*PROBLEM STATEMENT*
From the line with "securely with multiple" to the line with "Returns & Refunds", retype every line exactly, including those two, and leave out the rest of the data below.

(Beginning of EXTRACTED MATERIAL)

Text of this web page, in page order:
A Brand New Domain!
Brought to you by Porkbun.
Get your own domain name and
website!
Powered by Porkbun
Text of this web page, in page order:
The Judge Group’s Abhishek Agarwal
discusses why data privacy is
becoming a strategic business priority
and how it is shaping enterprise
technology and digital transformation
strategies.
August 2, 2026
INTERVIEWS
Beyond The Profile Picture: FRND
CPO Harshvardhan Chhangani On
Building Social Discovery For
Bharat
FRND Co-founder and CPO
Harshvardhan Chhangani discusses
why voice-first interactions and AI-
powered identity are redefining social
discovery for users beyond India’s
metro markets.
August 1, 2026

(End of EXTRACTED MATERIAL)
(Beginning of EXTRACTED MATERIAL)

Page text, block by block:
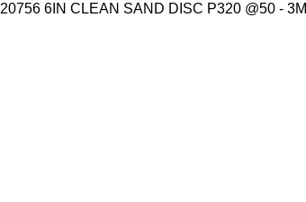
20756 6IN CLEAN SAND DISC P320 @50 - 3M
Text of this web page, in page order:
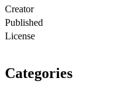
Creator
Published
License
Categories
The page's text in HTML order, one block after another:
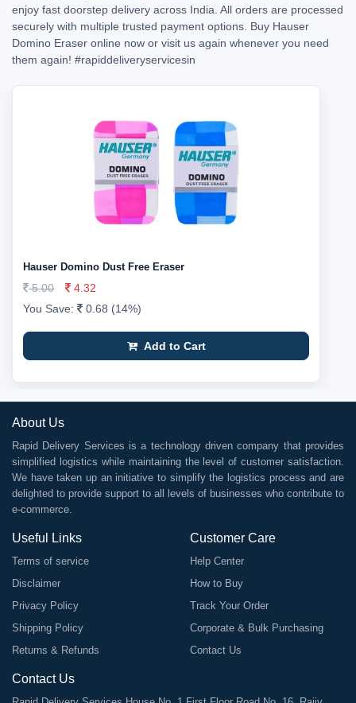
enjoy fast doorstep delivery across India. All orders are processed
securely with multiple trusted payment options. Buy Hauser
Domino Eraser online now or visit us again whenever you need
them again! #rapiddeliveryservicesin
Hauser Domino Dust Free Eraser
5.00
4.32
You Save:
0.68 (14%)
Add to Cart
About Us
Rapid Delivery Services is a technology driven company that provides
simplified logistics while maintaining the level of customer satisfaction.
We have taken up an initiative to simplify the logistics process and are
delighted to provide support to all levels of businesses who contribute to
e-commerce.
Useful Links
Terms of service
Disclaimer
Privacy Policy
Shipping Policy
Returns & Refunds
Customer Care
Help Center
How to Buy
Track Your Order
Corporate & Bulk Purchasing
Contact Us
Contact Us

(End of EXTRACTED MATERIAL)

*RESPONSE BELOW*
securely with multiple trusted payment options. Buy Hauser
Domino Eraser online now or visit us again whenever you need
them again! #rapiddeliveryservicesin
Hauser Domino Dust Free Eraser
5.00
4.32
You Save:
0.68 (14%)
Add to Cart
About Us
Rapid Delivery Services is a technology driven company that provides
simplified logistics while maintaining the level of customer satisfaction.
We have taken up an initiative to simplify the logistics process and are
delighted to provide support to all levels of businesses who contribute to
e-commerce.
Useful Links
Terms of service
Disclaimer
Privacy Policy
Shipping Policy
Returns & Refunds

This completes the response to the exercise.